Did you use the command I gave you?

There are some definite fixes needed here... :thinking:

I'll look into this once I'm back from lunch.

3 Likes

You mean the

certbot --cert-name www.spiretrading.com --nginx -d "www.spiretrading.com,spiretrading.com"

command? Yes, I used and it worked flawlessly.
But I feel I have to update this conf file as well. I created it back in April/May and have not touched since, so I'm a bit rusted. I remember I had to make the non-www version the "main" one and the www a redirect. But I think the changes in the certificate is the opposite, right?

3 Likes

Which do you want to use?

The certbot changes are conflicting with your own. We'll help you get things straightened out.

3 Likes

You have a mention of ssl_trusted_certificate which wasn't automatically updated by certbot.

4 Likes

I think the non-www version looks more elegant. But either one is fine, by me.

2 Likes

That's what we'll go with. :slightly_smiling_face:

3 Likes

@Osiris yes! I changed that line to point to www.spiretrading.com and no errors this time - wohoo \o/
@griffin feel free to suggest changes on this file! I'm always down to make improvements.

4 Likes

I left for food and missed the party? :flushed:

Back in a few. Coffee required.

If you're around @arthurlucena, can you show me the:

  • output of nginx -T
  • contents of snippets/ssl.conf
  • contents of snippets/letsencrypt.conf
3 Likes

Hey @griffin!

Here:

nginx: the configuration file /etc/nginx/nginx.conf syntax is ok
nginx: configuration file /etc/nginx/nginx.conf test is successful 

(the rest of the output is basically all the .conf files I have on this server, should I paste it here?)

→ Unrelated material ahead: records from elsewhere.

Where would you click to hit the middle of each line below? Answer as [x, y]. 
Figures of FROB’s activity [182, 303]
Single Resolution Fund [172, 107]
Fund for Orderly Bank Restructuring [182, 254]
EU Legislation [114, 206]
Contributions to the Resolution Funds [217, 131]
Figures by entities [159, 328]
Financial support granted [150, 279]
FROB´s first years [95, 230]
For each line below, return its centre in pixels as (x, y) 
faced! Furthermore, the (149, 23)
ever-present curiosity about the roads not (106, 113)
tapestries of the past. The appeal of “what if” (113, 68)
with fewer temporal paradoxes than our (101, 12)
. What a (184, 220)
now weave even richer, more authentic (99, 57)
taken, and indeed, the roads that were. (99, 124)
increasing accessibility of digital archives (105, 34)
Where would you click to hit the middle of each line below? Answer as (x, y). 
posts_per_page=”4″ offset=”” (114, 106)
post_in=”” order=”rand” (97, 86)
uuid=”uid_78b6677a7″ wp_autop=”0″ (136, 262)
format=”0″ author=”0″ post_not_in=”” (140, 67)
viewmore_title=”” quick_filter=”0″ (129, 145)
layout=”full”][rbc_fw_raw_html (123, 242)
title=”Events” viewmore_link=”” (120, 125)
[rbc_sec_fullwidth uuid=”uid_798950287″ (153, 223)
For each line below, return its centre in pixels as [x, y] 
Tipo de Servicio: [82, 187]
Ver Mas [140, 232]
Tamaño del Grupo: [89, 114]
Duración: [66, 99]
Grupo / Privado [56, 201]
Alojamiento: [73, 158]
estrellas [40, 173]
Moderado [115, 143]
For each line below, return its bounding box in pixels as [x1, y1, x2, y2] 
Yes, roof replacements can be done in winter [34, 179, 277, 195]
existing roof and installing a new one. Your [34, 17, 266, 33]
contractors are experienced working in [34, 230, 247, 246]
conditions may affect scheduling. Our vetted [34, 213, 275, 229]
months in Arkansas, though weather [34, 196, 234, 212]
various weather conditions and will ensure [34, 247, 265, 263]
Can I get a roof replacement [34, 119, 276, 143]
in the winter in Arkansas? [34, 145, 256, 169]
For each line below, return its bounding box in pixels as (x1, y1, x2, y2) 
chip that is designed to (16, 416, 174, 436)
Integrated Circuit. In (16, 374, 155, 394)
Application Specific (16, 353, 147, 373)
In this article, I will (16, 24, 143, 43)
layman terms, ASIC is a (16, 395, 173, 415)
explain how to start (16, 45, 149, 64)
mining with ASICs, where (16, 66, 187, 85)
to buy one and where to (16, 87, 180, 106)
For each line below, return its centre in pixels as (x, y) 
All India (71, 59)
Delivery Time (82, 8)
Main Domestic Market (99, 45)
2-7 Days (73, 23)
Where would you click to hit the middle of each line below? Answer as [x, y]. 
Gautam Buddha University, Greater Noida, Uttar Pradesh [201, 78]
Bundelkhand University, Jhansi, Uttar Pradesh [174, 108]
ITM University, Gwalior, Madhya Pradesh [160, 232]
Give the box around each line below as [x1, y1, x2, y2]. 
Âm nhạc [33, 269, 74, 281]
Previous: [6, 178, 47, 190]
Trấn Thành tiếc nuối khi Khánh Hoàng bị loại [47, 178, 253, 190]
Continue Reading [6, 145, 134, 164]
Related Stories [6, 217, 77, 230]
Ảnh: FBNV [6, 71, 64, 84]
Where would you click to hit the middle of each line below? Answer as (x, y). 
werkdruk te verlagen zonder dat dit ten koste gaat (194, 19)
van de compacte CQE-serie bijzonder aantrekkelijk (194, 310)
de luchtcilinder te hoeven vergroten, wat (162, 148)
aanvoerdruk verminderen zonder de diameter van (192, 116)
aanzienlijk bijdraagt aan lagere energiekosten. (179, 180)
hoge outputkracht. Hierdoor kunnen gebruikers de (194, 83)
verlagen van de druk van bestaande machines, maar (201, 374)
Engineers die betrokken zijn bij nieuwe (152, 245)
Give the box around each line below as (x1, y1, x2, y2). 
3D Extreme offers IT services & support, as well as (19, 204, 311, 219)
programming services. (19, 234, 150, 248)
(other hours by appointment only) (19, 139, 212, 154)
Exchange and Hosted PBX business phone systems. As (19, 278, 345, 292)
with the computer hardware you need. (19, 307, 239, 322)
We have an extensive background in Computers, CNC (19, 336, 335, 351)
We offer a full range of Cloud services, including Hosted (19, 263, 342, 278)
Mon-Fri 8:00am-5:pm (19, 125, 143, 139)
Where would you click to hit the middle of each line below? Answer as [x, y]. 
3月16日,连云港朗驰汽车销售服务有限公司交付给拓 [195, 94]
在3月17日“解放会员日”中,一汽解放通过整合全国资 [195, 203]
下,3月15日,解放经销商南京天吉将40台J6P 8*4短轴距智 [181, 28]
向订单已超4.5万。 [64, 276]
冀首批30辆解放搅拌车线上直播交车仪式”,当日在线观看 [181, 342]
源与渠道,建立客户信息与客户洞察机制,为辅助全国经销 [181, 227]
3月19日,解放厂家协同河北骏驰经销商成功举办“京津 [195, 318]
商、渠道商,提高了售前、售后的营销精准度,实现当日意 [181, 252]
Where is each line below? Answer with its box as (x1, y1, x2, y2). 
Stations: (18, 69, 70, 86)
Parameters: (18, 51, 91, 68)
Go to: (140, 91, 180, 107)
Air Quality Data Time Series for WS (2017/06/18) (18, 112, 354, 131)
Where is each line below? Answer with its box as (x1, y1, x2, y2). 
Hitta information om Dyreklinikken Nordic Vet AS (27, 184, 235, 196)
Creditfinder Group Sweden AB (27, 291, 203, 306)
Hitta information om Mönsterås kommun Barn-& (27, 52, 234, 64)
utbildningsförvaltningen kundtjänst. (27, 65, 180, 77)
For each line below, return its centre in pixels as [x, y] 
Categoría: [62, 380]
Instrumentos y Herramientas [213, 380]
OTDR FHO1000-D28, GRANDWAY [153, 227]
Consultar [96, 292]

Here's the content for ssl.conf:

ssl_session_timeout 1d;
ssl_session_cache shared:SSL:50m;
ssl_session_tickets off;

ssl_protocols TLSv1.2;
ssl_ciphers EECDH+AESGCM:EECDH+AES;
ssl_ecdh_curve secp384r1;
ssl_prefer_server_ciphers on;

ssl_stapling on;
ssl_stapling_verify on;

add_header Strict-Transport-Security "max-age=15768000; includeSubdomains; preload";
#add_header X-Frame-Options DENY;
add_header X-Content-Type-Options nosniff;

and letsencrypt.conf

location ^~ /.well-known/acme-challenge/ {
	default_type "text/plain";
	root /var/www/letsencrypt;
}
3 Likes

Thanks for that! :slightly_smiling_face:

I should have had you run sudo nginx -T instead.

The goals of looking at sudo nginx -T are to:

  • confirm which configuration files are actually being used
  • determine which other configuration files need to be enumerated, if any

If you are confident that what you've already presented is all that is applicable, we can proceed.